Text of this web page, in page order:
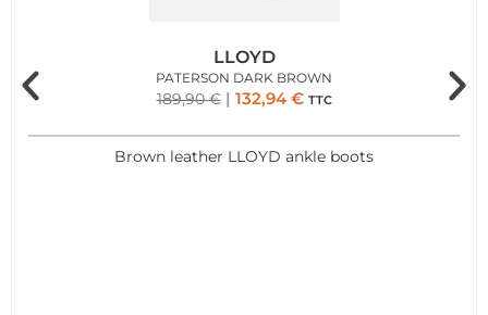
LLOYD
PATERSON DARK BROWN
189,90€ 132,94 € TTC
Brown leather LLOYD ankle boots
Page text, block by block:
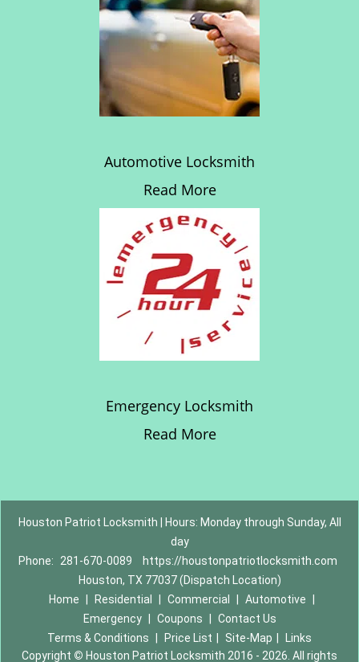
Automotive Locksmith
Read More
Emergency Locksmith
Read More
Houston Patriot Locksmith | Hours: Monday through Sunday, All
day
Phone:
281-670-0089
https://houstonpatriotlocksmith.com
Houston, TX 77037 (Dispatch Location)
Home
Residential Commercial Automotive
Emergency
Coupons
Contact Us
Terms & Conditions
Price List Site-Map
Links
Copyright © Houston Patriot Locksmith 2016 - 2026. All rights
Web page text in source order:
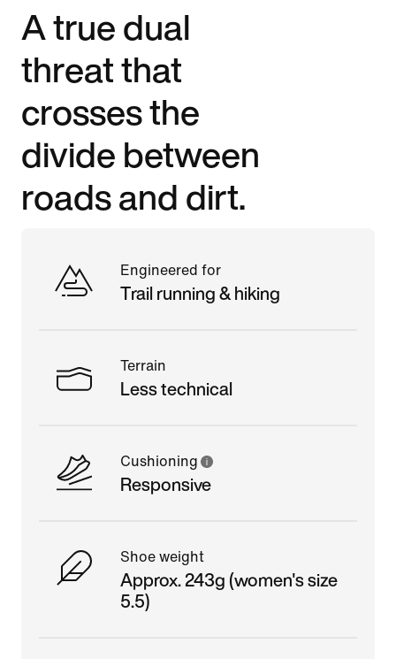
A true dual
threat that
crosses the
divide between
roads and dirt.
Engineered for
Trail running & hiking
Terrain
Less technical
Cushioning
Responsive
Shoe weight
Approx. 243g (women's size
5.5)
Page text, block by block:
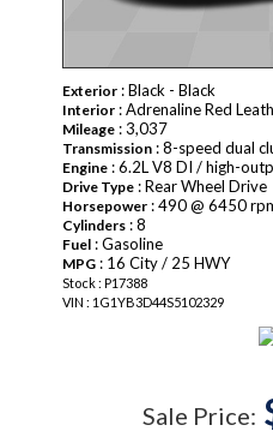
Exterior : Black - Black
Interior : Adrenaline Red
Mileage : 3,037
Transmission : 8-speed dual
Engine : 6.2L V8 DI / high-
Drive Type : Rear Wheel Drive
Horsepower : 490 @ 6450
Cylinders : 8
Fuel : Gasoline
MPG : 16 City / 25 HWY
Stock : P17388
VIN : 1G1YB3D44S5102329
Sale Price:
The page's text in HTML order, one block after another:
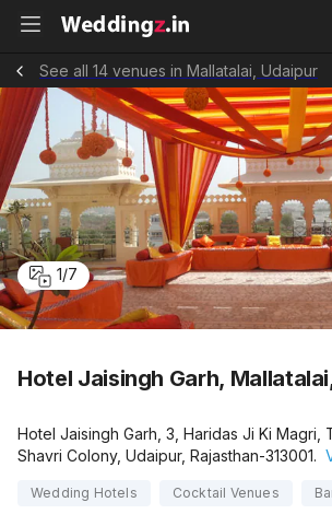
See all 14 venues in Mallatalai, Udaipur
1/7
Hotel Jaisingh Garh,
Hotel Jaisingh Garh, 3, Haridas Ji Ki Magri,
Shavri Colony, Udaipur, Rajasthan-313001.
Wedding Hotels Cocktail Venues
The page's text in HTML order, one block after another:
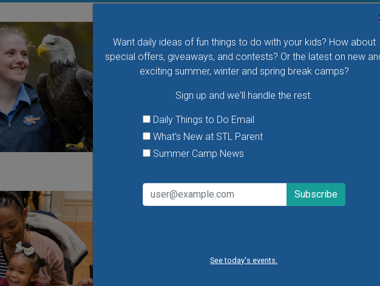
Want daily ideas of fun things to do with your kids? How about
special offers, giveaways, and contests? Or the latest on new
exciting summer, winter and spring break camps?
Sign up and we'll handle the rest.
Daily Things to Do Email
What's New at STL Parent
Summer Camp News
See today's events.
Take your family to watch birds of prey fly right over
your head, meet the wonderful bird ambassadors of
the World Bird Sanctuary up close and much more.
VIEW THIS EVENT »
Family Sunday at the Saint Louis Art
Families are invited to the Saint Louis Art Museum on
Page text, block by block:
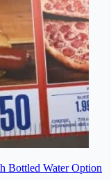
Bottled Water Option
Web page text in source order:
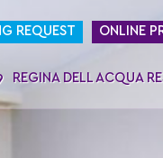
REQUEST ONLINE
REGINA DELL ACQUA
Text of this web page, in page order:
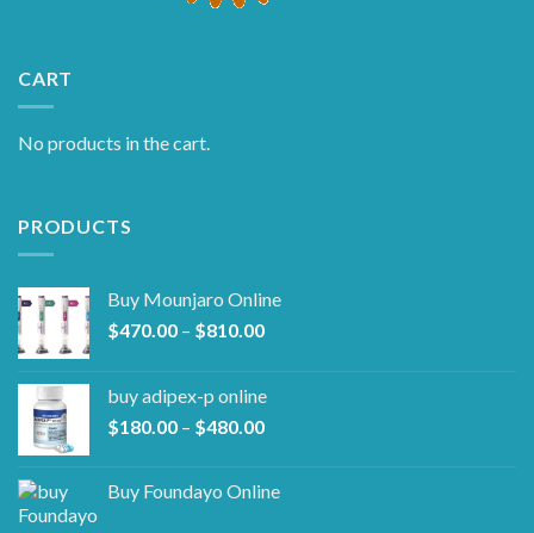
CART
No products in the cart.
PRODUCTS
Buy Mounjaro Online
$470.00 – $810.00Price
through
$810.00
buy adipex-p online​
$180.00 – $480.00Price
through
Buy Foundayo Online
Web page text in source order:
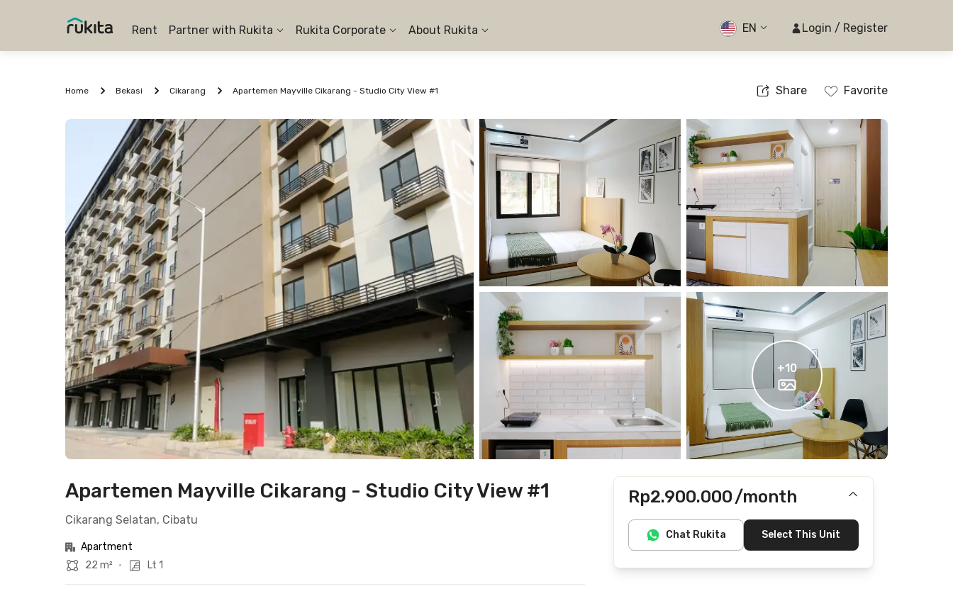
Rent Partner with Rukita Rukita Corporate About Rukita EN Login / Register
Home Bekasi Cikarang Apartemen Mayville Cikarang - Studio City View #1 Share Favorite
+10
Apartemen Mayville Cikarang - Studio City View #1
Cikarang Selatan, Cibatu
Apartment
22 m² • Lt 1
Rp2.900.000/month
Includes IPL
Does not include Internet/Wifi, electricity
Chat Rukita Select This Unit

_ _ _ _ _

[TASK REQUIREMENTS]:
Please leave out the pictures while you copy exactly the lines from the one containing "Sign up and we'll handle the rest." through the end of the records.

[SOLUTION FOR THIS EXERCISE]:
Sign up and we'll handle the rest.
Daily Things to Do Email
What's New at STL Parent
Summer Camp News
See today's events.
Take your family to watch birds of prey fly right over
your head, meet the wonderful bird ambassadors of
the World Bird Sanctuary up close and much more.
VIEW THIS EVENT »
Family Sunday at the Saint Louis Art
Families are invited to the Saint Louis Art Museum on
Page text, block by block:
Bottled Water Option
Web page text in source order:
REQUEST ONLINE
REGINA DELL ACQUA
Text of this web page, in page order:
CART
No products in the cart.
PRODUCTS
Buy Mounjaro Online
$470.00 – $810.00Price
through
$810.00
buy adipex-p online​
$180.00 – $480.00Price
through
Buy Foundayo Online
Web page text in source order:
Rent Partner with Rukita Rukita Corporate About Rukita EN Login / Register
Home Bekasi Cikarang Apartemen Mayville Cikarang - Studio City View #1 Share Favorite
+10
Apartemen Mayville Cikarang - Studio City View #1
Cikarang Selatan, Cibatu
Apartment
22 m² • Lt 1
Rp2.900.000/month
Includes IPL
Does not include Internet/Wifi, electricity
Chat Rukita Select This Unit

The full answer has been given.